ARTIST IN FOCUS: Kevin Jerome Everson

Curated by Stoffel Debuysere for the Courtisane Festival 2020 and CINEMATEK, but cancelled due to COVID.

“My work must project and reveal the materials, procedure and process. I believe that this approach is not necessarily important to be noticeable to the viewer; it merely explains how I continue to approach the craft of art making. I firmly believe that the materials of the work must be noticeable. Procedure is the formal quality I am exploring with the work. The process is the execution of the formal quality. Once I have a grasp of procedure, the process becomes a discipline.”

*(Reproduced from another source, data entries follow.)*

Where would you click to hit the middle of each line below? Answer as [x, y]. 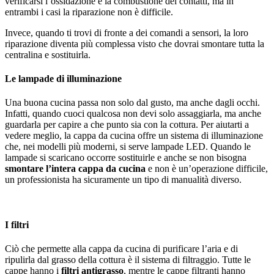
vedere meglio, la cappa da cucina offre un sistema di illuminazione [134, 136]
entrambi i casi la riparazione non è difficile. [89, 12]
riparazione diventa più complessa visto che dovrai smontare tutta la [135, 43]
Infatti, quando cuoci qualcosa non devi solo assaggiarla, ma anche [133, 114]
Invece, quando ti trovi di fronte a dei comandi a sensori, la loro [127, 32]
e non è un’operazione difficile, [207, 169]
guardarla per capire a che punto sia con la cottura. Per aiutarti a [127, 125]
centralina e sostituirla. [48, 54]
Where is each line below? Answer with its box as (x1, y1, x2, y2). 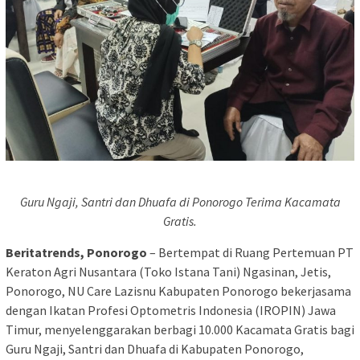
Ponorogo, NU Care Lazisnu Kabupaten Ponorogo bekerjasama (6, 283, 351, 300)
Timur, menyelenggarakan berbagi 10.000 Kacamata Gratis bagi (6, 321, 354, 338)
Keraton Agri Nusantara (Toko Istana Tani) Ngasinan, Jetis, (6, 264, 331, 280)
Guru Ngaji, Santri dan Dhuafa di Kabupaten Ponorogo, (6, 341, 304, 358)
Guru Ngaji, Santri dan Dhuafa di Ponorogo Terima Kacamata (19, 194, 341, 211)
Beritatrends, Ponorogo (6, 244, 147, 261)
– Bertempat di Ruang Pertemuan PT (147, 244, 354, 261)
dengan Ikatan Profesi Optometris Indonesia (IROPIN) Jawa (6, 302, 336, 319)
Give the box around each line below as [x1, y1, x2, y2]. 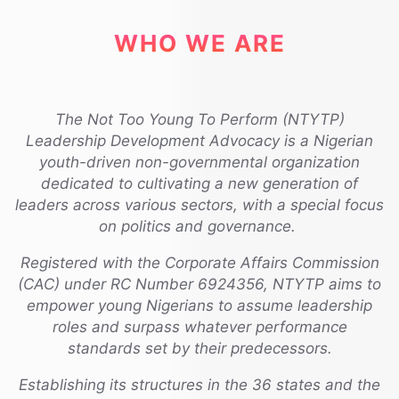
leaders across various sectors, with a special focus [15, 195, 384, 214]
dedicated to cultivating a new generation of [41, 174, 358, 192]
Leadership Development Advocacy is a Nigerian [26, 131, 373, 150]
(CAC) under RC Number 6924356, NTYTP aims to [18, 274, 381, 293]
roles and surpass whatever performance [52, 317, 347, 336]
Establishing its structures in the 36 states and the [19, 375, 380, 394]
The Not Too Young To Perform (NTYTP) [54, 110, 345, 128]
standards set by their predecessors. [67, 338, 332, 357]
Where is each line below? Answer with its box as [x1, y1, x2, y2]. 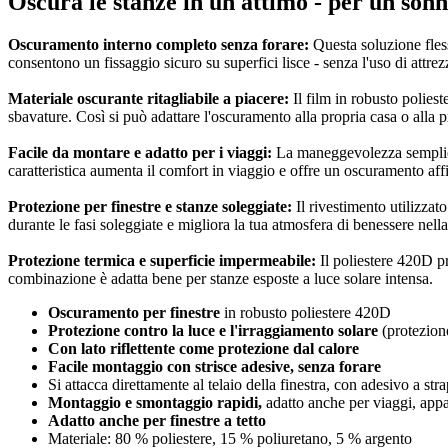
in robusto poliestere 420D [220, 304, 391, 321]
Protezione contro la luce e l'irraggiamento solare [48, 322, 378, 339]
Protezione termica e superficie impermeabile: [8, 252, 316, 269]
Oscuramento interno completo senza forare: [8, 36, 309, 53]
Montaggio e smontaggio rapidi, [48, 394, 262, 411]
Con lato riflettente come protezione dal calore [48, 340, 359, 357]
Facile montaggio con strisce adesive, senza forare [48, 358, 381, 375]
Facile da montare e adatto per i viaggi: [8, 144, 272, 161]
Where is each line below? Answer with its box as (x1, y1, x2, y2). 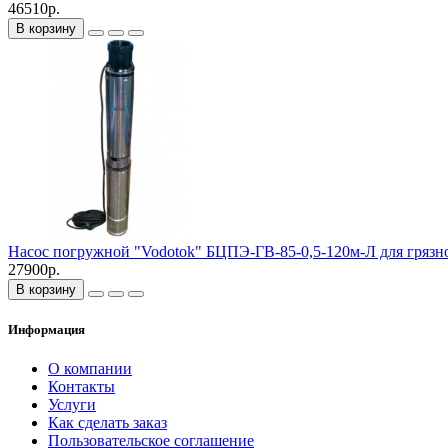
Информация (8, 322, 85, 338)
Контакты (48, 378, 115, 396)
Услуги (48, 396, 96, 414)
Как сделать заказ (48, 414, 167, 432)
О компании (48, 360, 132, 378)
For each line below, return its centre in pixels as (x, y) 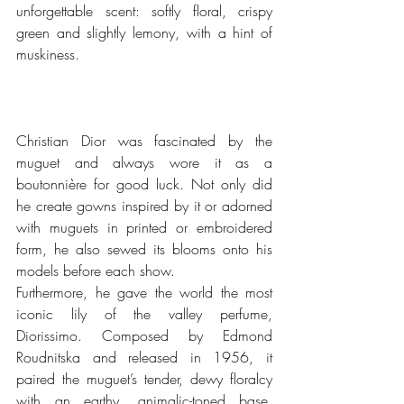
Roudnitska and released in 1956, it (144, 357)
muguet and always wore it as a (144, 162)
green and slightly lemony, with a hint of (144, 32)
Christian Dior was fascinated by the (144, 140)
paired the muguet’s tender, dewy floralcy (144, 378)
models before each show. (98, 270)
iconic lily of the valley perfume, (144, 313)
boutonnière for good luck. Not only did (144, 184)
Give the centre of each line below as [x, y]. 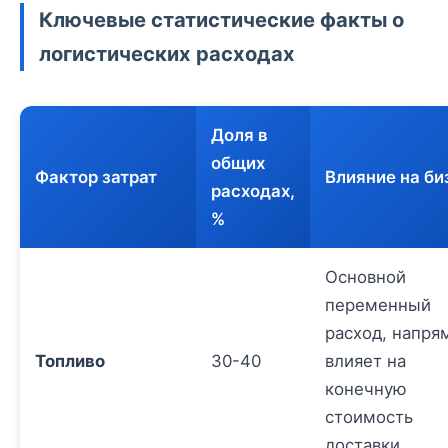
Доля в [239, 134]
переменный [378, 304]
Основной [365, 276]
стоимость [369, 416]
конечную [366, 388]
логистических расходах [167, 53]
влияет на [365, 360]
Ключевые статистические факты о [221, 19]
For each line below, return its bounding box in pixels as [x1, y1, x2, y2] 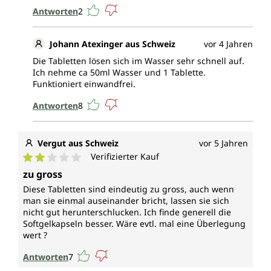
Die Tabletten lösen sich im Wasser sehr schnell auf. [33, 55, 244, 67]
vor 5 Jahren [199, 137, 248, 149]
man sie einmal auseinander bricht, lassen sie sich [23, 195, 229, 207]
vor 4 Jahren [204, 38, 253, 50]
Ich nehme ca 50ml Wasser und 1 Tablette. [33, 67, 206, 79]
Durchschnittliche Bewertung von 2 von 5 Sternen [22, 162, 250, 176]
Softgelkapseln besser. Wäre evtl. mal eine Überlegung [23, 218, 246, 230]
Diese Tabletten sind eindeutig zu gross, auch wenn [23, 183, 234, 195]
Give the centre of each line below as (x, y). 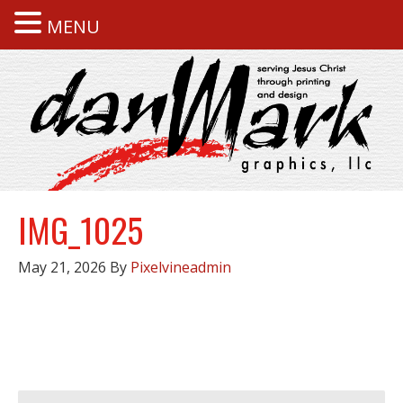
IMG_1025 (81, 229)
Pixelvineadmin (181, 267)
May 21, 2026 (62, 267)
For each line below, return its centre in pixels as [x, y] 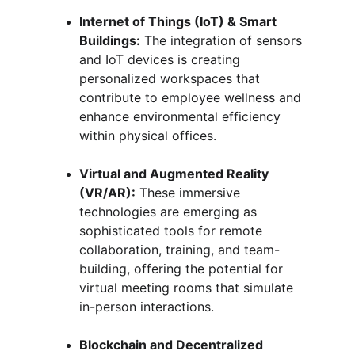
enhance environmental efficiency [182, 116]
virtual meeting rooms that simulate [188, 288]
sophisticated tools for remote [173, 231]
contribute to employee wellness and [192, 97]
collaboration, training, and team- [179, 250]
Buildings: [110, 40]
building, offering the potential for [183, 269]
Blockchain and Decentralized [173, 345]
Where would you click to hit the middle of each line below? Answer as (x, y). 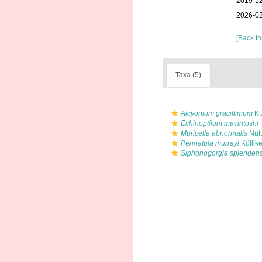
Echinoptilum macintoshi (220, 123)
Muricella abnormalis (214, 133)
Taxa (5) (188, 75)
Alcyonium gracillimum (217, 113)
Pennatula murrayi (210, 143)
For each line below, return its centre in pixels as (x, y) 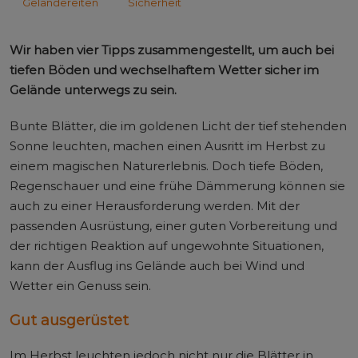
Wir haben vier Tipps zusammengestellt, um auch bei (172, 50)
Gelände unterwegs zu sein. (95, 89)
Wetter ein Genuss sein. (82, 285)
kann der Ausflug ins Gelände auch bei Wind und (157, 265)
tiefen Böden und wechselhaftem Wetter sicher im (164, 70)
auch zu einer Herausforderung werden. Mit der (155, 205)
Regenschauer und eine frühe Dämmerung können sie (177, 185)
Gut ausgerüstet (69, 320)
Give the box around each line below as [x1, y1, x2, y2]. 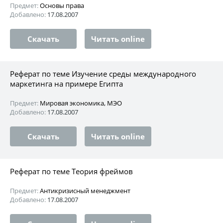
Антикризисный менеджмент [40, 186, 130, 195]
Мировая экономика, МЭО [40, 98, 122, 108]
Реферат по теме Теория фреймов [10, 166, 133, 176]
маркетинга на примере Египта [10, 78, 123, 89]
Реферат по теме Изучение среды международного [10, 68, 196, 79]
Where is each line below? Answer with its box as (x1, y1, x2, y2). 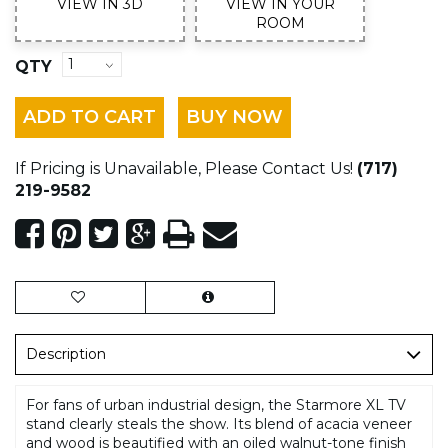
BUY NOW (186, 105, 283, 128)
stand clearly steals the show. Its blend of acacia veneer (26, 414, 412, 433)
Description (26, 344, 106, 363)
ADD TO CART (23, 105, 156, 128)
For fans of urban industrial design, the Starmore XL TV (26, 395, 406, 414)
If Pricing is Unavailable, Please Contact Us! (15, 158, 353, 178)
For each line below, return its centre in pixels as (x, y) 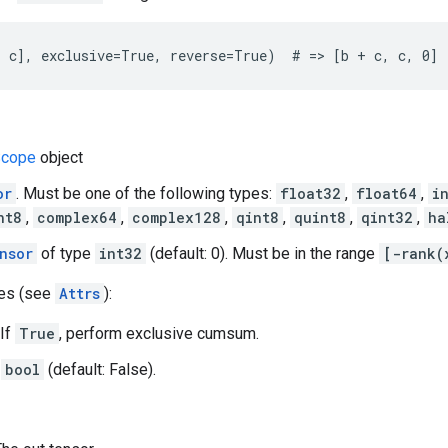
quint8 (320, 217)
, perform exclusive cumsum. (159, 333)
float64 (386, 193)
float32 (310, 193)
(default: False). (100, 369)
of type (66, 253)
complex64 (77, 217)
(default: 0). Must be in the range (262, 253)
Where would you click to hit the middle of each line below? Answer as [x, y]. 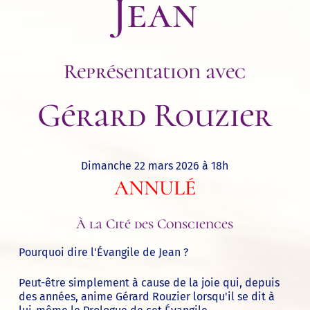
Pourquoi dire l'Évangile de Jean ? [103, 252]
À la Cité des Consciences [155, 224]
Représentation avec [155, 72]
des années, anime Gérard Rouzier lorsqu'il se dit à [146, 296]
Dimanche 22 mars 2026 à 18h [155, 165]
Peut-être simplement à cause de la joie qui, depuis [149, 282]
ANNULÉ [155, 188]

Material, procedure and process: for the artist-filmmaker Kevin Jerome Everson, these three words define the core of his artistic approach. It is with this approach, grounded in an early preference for minimalism and a background in sculpture and street photography, that he knows like no other how to evoke the poetics of the lives and experiences of working-class African-American communities. Rather than pursuing conventional realism, he elects to abstract everyday expressions into theatrical gestures and to choreograph prosaic situations as artificial compositions. Rather than seeking a classical narrative form, he tends, more and more, towards pure abstraction.

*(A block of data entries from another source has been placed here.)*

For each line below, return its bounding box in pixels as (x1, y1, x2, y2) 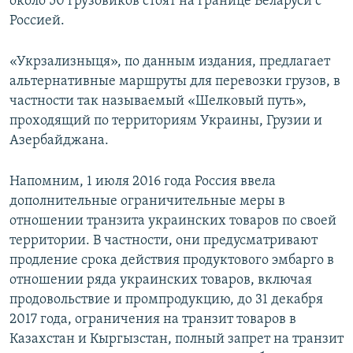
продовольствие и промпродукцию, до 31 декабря (9, 292, 323, 308)
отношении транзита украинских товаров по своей (9, 214, 336, 229)
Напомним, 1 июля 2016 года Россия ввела (9, 174, 276, 190)
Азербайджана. (9, 133, 109, 149)
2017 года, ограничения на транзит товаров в (9, 312, 296, 328)
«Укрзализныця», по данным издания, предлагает (9, 54, 330, 70)
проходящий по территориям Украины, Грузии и (9, 113, 322, 129)
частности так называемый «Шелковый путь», (9, 94, 307, 110)
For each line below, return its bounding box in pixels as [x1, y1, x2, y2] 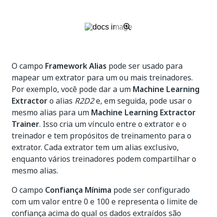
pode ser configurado [111, 184, 190, 196]
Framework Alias [45, 60, 107, 72]
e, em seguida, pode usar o [94, 95, 192, 107]
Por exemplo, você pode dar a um [12, 83, 133, 95]
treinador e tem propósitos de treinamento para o [12, 130, 191, 141]
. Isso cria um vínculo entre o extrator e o [39, 118, 186, 130]
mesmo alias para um [12, 107, 91, 118]
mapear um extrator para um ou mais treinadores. [12, 72, 193, 83]
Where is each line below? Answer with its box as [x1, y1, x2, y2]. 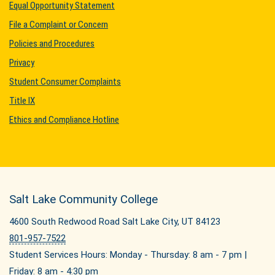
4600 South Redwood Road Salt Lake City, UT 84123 [9, 216, 220, 227]
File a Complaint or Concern [9, 19, 108, 30]
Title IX [9, 95, 35, 106]
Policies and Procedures [9, 38, 95, 49]
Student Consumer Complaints [9, 76, 121, 87]
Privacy [9, 57, 34, 68]
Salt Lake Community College [9, 193, 158, 206]
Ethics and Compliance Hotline [9, 114, 119, 125]
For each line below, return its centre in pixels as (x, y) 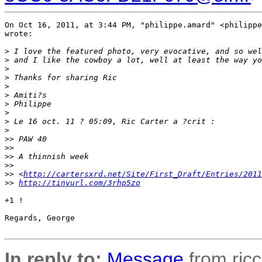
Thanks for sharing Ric (63, 77)
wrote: (19, 34)
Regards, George (40, 218)
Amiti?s (28, 95)
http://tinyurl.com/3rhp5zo (80, 183)
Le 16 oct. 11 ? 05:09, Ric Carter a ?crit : (112, 121)
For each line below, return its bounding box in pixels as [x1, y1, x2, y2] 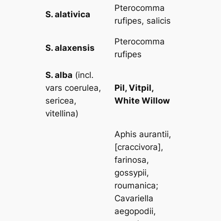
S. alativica [45, 9, 91, 19]
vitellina [45, 108, 76, 118]
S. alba [45, 70, 73, 80]
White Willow [114, 95, 170, 106]
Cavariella [114, 193, 154, 203]
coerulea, [65, 82, 102, 93]
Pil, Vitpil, [114, 82, 154, 93]
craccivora [117, 142, 158, 152]
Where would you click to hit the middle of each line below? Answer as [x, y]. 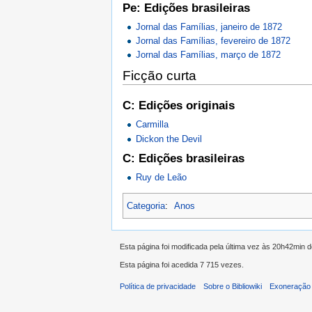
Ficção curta [159, 76]
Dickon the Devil [169, 139]
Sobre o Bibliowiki [233, 286]
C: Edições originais [179, 106]
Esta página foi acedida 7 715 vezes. [182, 265]
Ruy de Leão [162, 178]
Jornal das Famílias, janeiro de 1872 [209, 26]
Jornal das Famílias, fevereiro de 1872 [213, 41]
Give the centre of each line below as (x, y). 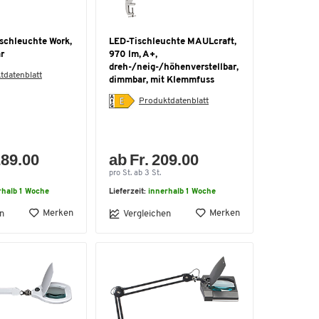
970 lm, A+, (133, 54)
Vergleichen (147, 214)
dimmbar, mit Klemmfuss (162, 80)
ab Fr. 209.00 (154, 160)
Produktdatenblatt (174, 101)
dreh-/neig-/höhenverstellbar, (174, 67)
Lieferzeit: (129, 192)
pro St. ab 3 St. (135, 173)
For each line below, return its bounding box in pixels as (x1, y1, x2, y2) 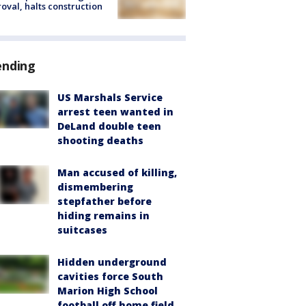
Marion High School (57, 284, 158, 298)
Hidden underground (57, 255, 167, 269)
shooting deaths (57, 134, 143, 148)
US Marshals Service (57, 91, 163, 105)
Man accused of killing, (57, 166, 177, 180)
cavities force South (57, 270, 163, 283)
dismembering (57, 180, 133, 194)
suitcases (57, 223, 107, 237)
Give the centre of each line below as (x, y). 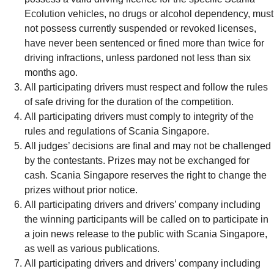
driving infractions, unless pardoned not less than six (138, 57)
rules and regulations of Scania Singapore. (117, 131)
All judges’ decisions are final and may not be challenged (148, 146)
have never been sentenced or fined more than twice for (144, 43)
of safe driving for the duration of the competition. (129, 102)
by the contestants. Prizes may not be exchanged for (137, 160)
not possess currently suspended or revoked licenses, (140, 28)
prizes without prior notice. (81, 190)

Living and teaching in Virginia but born and raised in Mansfield, Ohio, as the child of parents who came from Mississippi during the Great Migration, Everson makes films that are inextricably linked to the socio-economic conditions and histories of the Midwest and South of the United States. The place-specific conditions of work, migration, language and culture form the primary material from which he derives his subjects, whereby he pays a great deal of attention to the concrete gestures and customs that are brought about by those conditions. From Taylorian labour rituals to Spartan sports exercises, from the agility of rodeo riders to the dexterity of street magicians, Everson focuses pre-eminently on the performative qualities expressed by gestures, expressions and interactions that all too often go unnoticed and undervalued. The films not only suggest the unrelenting cycle of everyday life but also the beauty, dignity and skill that lie within it. “The people on screen are always smarter than the viewer,” he notes, “so the viewer has to catch up.”

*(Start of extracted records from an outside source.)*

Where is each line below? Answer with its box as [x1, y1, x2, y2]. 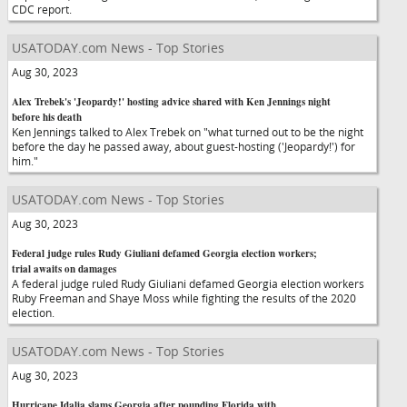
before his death [12, 110, 82, 124]
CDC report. [12, 2, 88, 16]
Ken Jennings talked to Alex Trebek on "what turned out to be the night [12, 124, 363, 139]
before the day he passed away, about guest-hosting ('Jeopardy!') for [12, 139, 355, 154]
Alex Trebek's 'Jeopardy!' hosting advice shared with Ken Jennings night [12, 94, 331, 109]
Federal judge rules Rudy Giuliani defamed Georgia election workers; [12, 246, 317, 261]
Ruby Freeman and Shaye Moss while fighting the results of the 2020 [12, 291, 356, 305]
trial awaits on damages [12, 262, 116, 276]
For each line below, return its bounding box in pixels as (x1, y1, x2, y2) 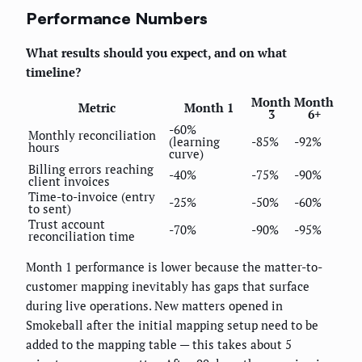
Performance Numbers (26, 8, 208, 28)
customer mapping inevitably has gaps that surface (26, 277, 309, 294)
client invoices (28, 172, 110, 189)
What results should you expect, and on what (26, 44, 287, 61)
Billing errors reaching (28, 160, 154, 177)
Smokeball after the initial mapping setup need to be (26, 316, 318, 333)
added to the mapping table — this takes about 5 (26, 335, 292, 352)
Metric (78, 99, 116, 116)
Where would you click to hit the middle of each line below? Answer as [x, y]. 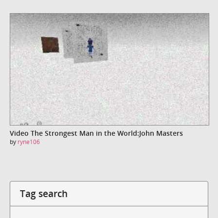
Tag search [44, 193]
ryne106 [29, 142]
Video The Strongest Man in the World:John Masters [96, 133]
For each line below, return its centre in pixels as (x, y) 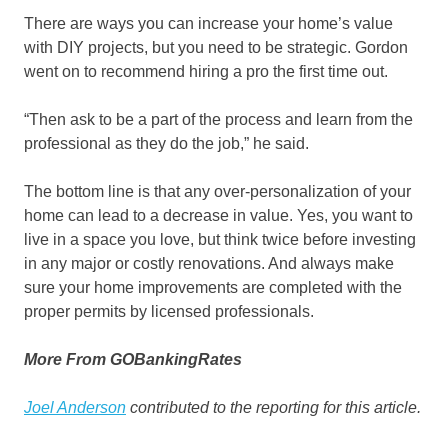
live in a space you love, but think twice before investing (220, 240)
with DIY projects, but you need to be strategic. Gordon (216, 48)
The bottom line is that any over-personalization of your (217, 192)
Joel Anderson (75, 408)
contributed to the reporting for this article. (273, 408)
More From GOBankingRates (133, 360)
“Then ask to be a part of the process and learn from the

Everson’s esteem for work and craftsmanship can also be seen in his own artistic practice and work ethic. In over twenty years, he has produced a continuously growing body of work of more than 170 short films and a dozen full-length films, which time and again stand out for their exceptional care for the specificities of place, movement, speech and form. A look at the life of black communities near Lake Erie is organized as a structural composition (Erie), a portrait of polling stations in Charlottesville, Virginia, can be experienced as a “flicker film” (Tonsler Park), a demonstration of consumer products manufactured in Mansfield, Ohio, takes on the allure of a Kerry James Marshall painting (Westinghouse). Constantly juggling between reality and artificiality, materiality and narrativity, Everson displays an ever-increasing skill in the art that was once aptly described by another craftsman as “sculpting in time”.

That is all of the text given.